▶ **Recorded data**:
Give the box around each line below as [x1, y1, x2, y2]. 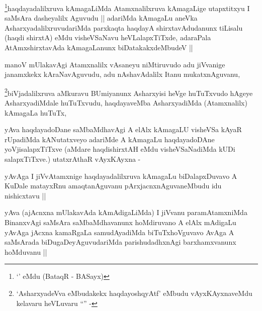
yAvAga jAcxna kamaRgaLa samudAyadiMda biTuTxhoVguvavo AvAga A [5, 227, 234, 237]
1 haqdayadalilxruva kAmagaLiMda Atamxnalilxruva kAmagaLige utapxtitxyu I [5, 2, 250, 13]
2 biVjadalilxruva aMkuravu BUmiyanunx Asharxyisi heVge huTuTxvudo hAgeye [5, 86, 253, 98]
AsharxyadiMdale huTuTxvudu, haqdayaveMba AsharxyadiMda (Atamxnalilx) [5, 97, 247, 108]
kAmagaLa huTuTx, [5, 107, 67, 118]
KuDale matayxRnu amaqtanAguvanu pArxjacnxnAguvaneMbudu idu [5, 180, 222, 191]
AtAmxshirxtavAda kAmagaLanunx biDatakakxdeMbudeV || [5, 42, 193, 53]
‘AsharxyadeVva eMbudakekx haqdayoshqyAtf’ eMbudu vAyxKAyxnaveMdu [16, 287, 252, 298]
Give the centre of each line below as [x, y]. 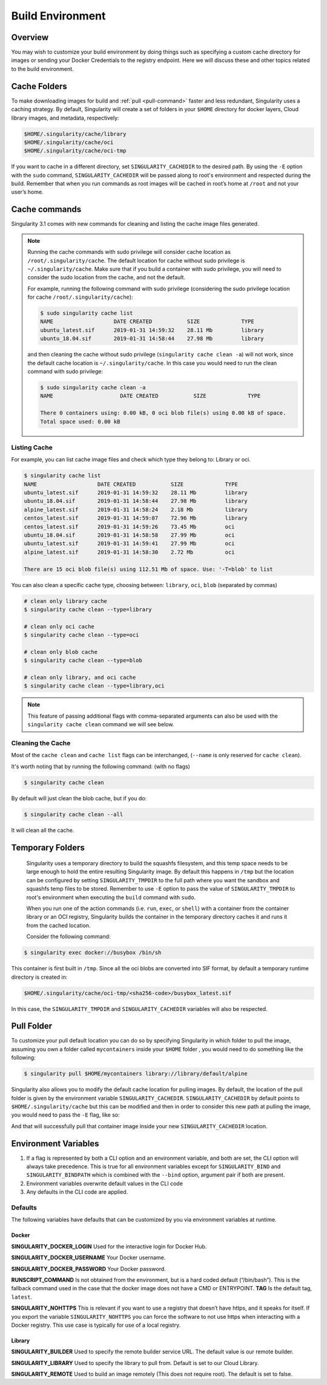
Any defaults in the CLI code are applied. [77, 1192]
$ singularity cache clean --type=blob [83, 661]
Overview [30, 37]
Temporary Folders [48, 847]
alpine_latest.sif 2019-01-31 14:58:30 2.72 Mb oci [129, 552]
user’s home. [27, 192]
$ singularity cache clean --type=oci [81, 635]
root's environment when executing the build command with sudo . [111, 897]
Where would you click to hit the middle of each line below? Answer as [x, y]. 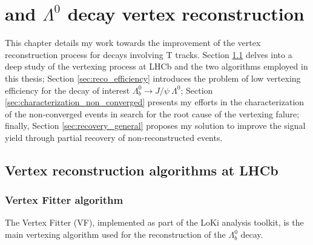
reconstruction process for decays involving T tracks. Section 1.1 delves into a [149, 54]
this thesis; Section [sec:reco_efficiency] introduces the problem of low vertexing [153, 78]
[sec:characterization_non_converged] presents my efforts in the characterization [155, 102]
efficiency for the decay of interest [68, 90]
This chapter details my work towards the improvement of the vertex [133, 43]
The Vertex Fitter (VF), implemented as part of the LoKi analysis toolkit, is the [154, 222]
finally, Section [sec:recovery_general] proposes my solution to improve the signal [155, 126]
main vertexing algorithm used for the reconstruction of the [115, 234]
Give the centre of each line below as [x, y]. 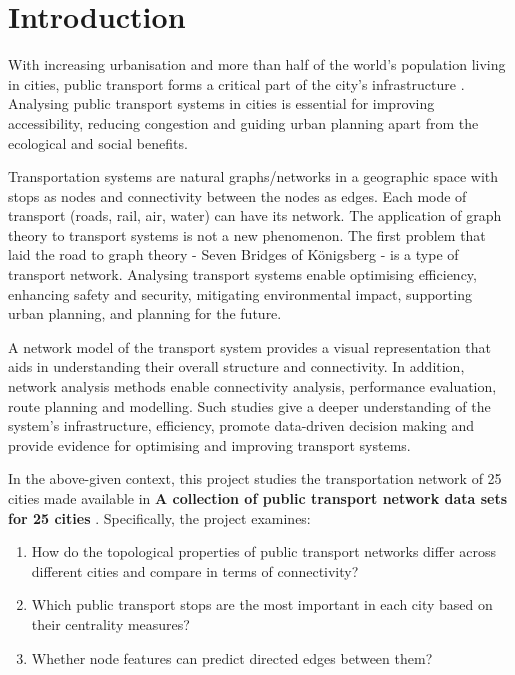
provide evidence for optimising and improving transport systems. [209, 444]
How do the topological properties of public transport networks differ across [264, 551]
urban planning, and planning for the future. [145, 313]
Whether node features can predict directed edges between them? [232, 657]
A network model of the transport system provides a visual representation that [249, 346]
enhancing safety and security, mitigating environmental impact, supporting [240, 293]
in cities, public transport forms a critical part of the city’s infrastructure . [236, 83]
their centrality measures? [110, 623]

▶ **Task statement**:
Reproduce, word for word, everything in the listing above from the line containing "AsharxyadiMdale huTuTxvudu, haqdayaveMba" down to the line containing "Where would you", both of them included. No pictures.

▶ **Result of this task**:
AsharxyadiMdale huTuTxvudu, haqdayaveMba AsharxyadiMda (Atamxnalilx) [5, 97, 247, 108]
kAmagaLa huTuTx, [5, 107, 67, 118]
KuDale matayxRnu amaqtanAguvanu pArxjacnxnAguvaneMbudu idu [5, 180, 222, 191]
AtAmxshirxtavAda kAmagaLanunx biDatakakxdeMbudeV || [5, 42, 193, 53]
‘AsharxyadeVva eMbudakekx haqdayoshqyAtf’ eMbudu vAyxKAyxnaveMdu [16, 287, 252, 298]
Give the centre of each line below as [x, y]. 
Any defaults in the CLI code are applied. [77, 1192]
$ singularity cache clean --type=blob [83, 661]
Overview [30, 37]
Temporary Folders [48, 847]
alpine_latest.sif 2019-01-31 14:58:30 2.72 Mb oci [129, 552]
user’s home. [27, 192]
$ singularity cache clean --type=oci [81, 635]
root's environment when executing the build command with sudo . [111, 897]
Where would you click to hit the middle of each line below? Answer as [x, y]. 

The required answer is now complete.